# Getting into the US without a degree?



## [HP] (Aug 14, 2010)

hey guys! 

First time posting here! Very useful forum, with a lot of info!

I'm Portuguese, living in Germany. A new job opportunity may be right around the corner, but the catch is that I don't have a degree, although I do have some professional experience (4 years professional experience + 5 years freelance/amateur experience) 

How hard is for someone without a degree, but with a few years of experience to get a H1B visa?
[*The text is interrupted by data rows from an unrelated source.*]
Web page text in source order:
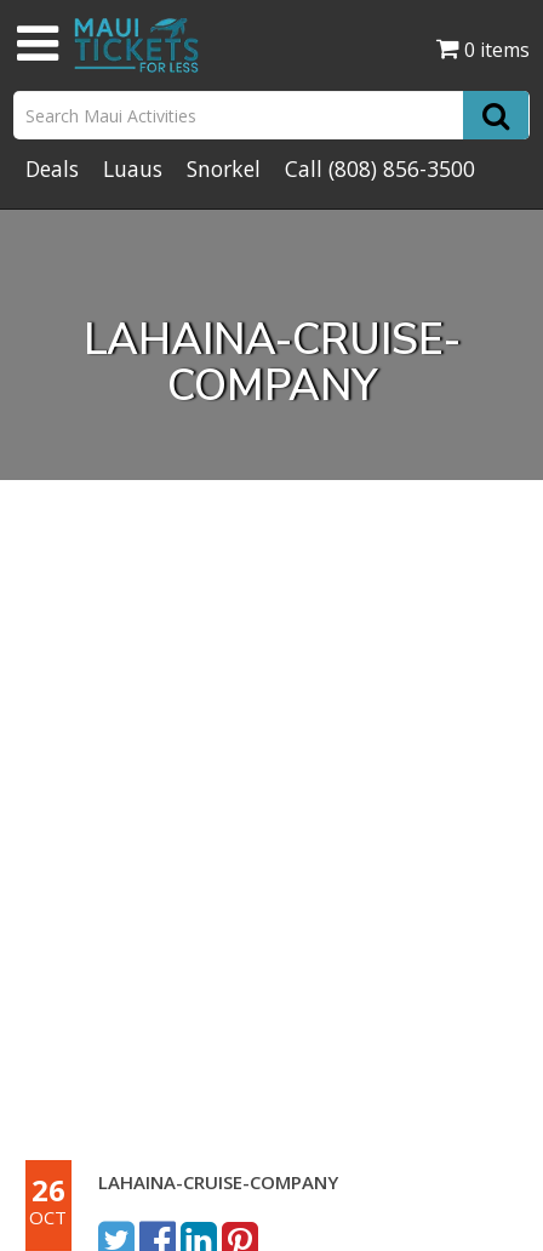
0 items
Deals Luaus Snorkel Call(808) 856-3500
LAHAINA-CRUISE-
COMPANY
26
OCT
LAHAINA-CRUISE-COMPANY

Another question, my girldfriend also has no degree, how hard would it be to try and get one for her too, considering I would get one? (I know that if we were married she would get one automatically, but it's not the case)

Thanks guys!

PS. My field is game art.


----------



## Fatbrit (May 8, 2008)

[HP] said:


> hey guys!
> 
> First time posting here! Very useful forum, with a lot of info!
> 
> ...


It's going to be tricky without a degree. At the moment, you can substitute 12 years of experience for a degree. Whether your experience could count is a matter for an US immigration attorney to dissect. There's also the slight possibility of an O visa in there. Again, you'd need an experienced attorney to see if you had a case. The other alternative--which does not require a degree--is to work for the company's overseas branch for a year and apply for an L visa.

If you cohabit with the gf, she can tag along on a B2. She couldn't work, but neither could she on an H4. Failing that, she's got to find her own ticket. The second sticky gives a bunch of yes/no questions -- yes answers are what she needs!


----------



## [HP] (Aug 14, 2010)

Thanks for the info Fatbrit! 

12 years? wow, last time I read was 8, and I also read that they might bring it down a notch.

As far as I know, the company that contacted me has a dedicated emigration attorney, but still, I don't think I'm qualified yet. (Not enough professional years) Probably still need to work a few more years here in europe.

Gotta love burocracies! 
We'll see how it will turn out, again, thanks.


----------



## Fatbrit (May 8, 2008)

[HP] said:


> Thanks for the info Fatbrit!
> 
> 12 years? wow, last time I read was 8, and I also read that they might bring it down a notch.
> 
> ...


It's 3 years for every year of a 4-year bachelor degree that you're missing.

Last time immigration reform was on the table (but didn't pass), this substitution of experience for paper was going to be removed altogether from the H1b program.


----------